In order to understand the risk and return of the company you will estimate risk parameters and the cost of capital for Starbucks.

Most publicly traded corporations are required to submit 10Q and 10K reports to the SEC detailing their financial operations over the previous quarter or year, respectively. Find the most recent 10K and 10Q and download the forms. Look on the Balance Sheet to find the book value of debt and the book value of equity. Find the section that lists a breakdown of company's long-term debt.

1. Cost of Equity

In order to estimate the cost of equity, go to finance.yahoo.com or msn.money.com and find answers to the following questions:

a) What is the most recent stock price?

b) What is the market value of equity, or market capitalization?

c) How many shares of stock does the company have outstanding?

One measure of the risk or volatility of an individual stock is the standard deviation of the total return over several periods of time. Although the standard deviation is easy to compute, it does not take into account the extent to which the price of a given stock varies as a function of a market index, such as the S&P 500. As a result, we use another measure of risk - beta.

Betas for individual stocks are determined by simple liner regression. The dependent variable is the total return for the stock and the independent variable is the total return for the stock market. We will use S&P 500 index as a measure of the total return for the stock market. The beta for the stock is the slope of the estimated regression equation (b1).

1. Run a regression of monthly returns on your firm's stock on monthly returns on a market index, using monthly data and 5 years of observations. What slope of the regression did you estimate and what does it tell you about the riskiness of the stock?

2. Using the beta that you have calculated, estimate the expected return on equity of the company. Go back to finance.yahoo.com and follow the "Bonds" link. What is the yield on 3-month Treasury bills? Using a 7% market risk premium, what is the cost of equity for the company using CAPM?

CAPM: cost of equity r=risk free rate (rf) + β * (rm - rf), where (rm - rf) is market risk premium

3. Go to www.reuters.com and find the list of competitors in the industry. Find the beta for each of these competitors, and then calculate the industry average beta. Using the industry average beta, what is the cost of equity? Does it matter if you use the beta for the company or the beta for the industry?

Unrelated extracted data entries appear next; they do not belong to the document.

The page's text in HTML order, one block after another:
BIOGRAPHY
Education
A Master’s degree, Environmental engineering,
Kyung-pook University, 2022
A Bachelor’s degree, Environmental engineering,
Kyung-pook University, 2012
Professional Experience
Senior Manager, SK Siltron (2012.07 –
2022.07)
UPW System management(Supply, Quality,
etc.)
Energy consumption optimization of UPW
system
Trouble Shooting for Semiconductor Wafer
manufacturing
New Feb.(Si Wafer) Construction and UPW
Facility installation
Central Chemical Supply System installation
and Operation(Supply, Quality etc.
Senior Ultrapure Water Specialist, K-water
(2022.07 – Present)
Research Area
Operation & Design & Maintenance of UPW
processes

4. What are the book and market values of equity?

2. Cost of Debt

You now need to estimate default risk and cost of debt.

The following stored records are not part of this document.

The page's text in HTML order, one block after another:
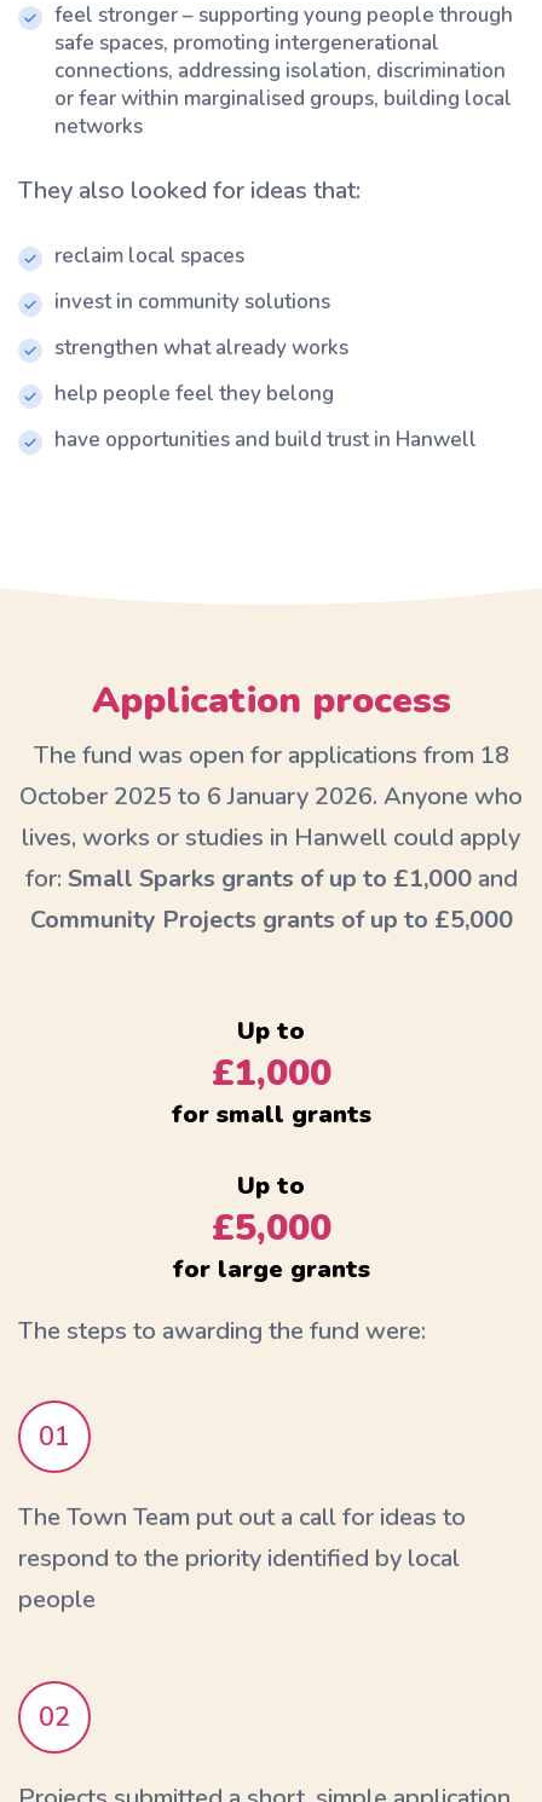
feel stronger – supporting young people through
safe spaces, promoting intergenerational
connections, addressing isolation, discrimination
or fear within marginalised groups, building local
networks
They also looked for ideas that:
reclaim local spaces
invest in community solutions
strengthen what already works
help people feel they belong
have opportunities and build trust in Hanwell
Application process
The fund was open for applications from 18
October 2025 to 6 January 2026. Anyone who
lives, works or studies in Hanwell could apply
for: Small Sparks grants of up to £1,000and
Community Projects grants of up to £5,000
Up to
£1,000
for small grants
Up to
£5,000
for large grants
The steps to awarding the fund were:
01
The Town Team put out a call for ideas to
respond to the priority identified by local
people
02

1) What is the most recent rating for the company?

2) What is the default spread and interest rate associated with this rating?

Go to Morningstar (or another financial website) and locate the information on bonds outstanding for your company. It can be a little tricky to navigate the website, but if you follow this link (I searched for AAPL), you can type in your company's ticker symbol and see its bonds:

Find the yield to maturity for each of the company's bonds. What is the weighted average cost of debt for the company using the book value weights and the market value weights? Does it make the difference if you use the book value weights or market value weights?

3) Weighted Average Cost of Capital - after tax WAAC

a) Calculate WACC for the company using market weights of debt and equity.

b) Do you think that the firm's capital mix is fairly close to optimal or would you suggest any possible changes? Explain your thinking about this.